▶ [AIM OF THE EXERCISE] Draw out every line with the word "that" from the listing below.

▶ [DATA FOR ANALYSIS]
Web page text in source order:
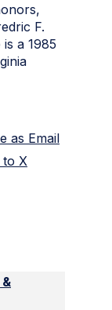
F.
a 1985
as Email
to X
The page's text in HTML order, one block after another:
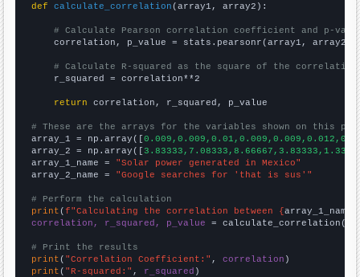
def
calculate_correlation (array1, array2):
# Calculate Pearson correlation coefficient and p-
    correlation, p_value = stats.pearsonr(array1, array2)
# Calculate R-squared as the square of the
    r_squared = correlation**2
return correlation, r_squared, p_value
# These are the arrays for the variables shown on this
array_1 = np.array([
array_2 = np.array([
array_1_name = "Solar power generated in Mexico"
array_2_name = "Google searches for 'that is sus'"
# Perform the calculation
print (f"Calculating the correlation between {array_1_name
correlation, r_squared, p_value = calculate_correlation(
# Print the results
print ( "Correlation Coefficient:" , correlation
print ( "R-squared:" , r_squared
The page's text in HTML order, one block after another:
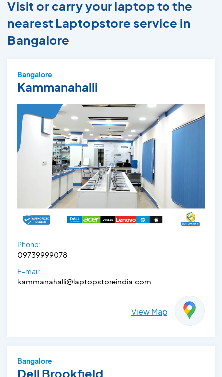
Visit or carry your laptop to the
nearest Laptopstore service in
Bangalore
Bangalore
Kammanahalli
Phone:
09739999078
E-mail:
kammanahalli@laptopstoreindia.com
View Map
Bangalore
Dell Brookfield
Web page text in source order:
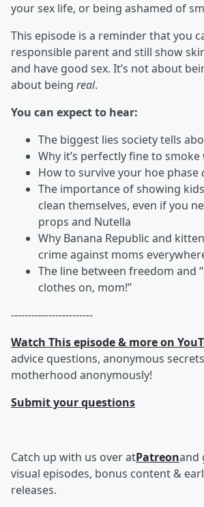
your sex life, or being ashamed of
This episode is a reminder that you
responsible parent and still show
and have good sex. It’s not about
about being real.
You can expect to hear:
The biggest lies society tells
Why it’s perfectly fine to smoke
How to survive your hoe phase
The importance of showing
clean themselves, even if you
props and Nutella
Why Banana Republic and
crime against moms
The line between freedom and
clothes on, mom!”
------------------------
Watch This episode & more on
advice questions, anonymous
motherhood anonymously!
Submit your questions
Catch up with us over atPatreonand
visual episodes, bonus content &
releases.

▶ [ANSWER]
array_2_name = "Google searches for 'that is sus'"
This episode is a reminder that you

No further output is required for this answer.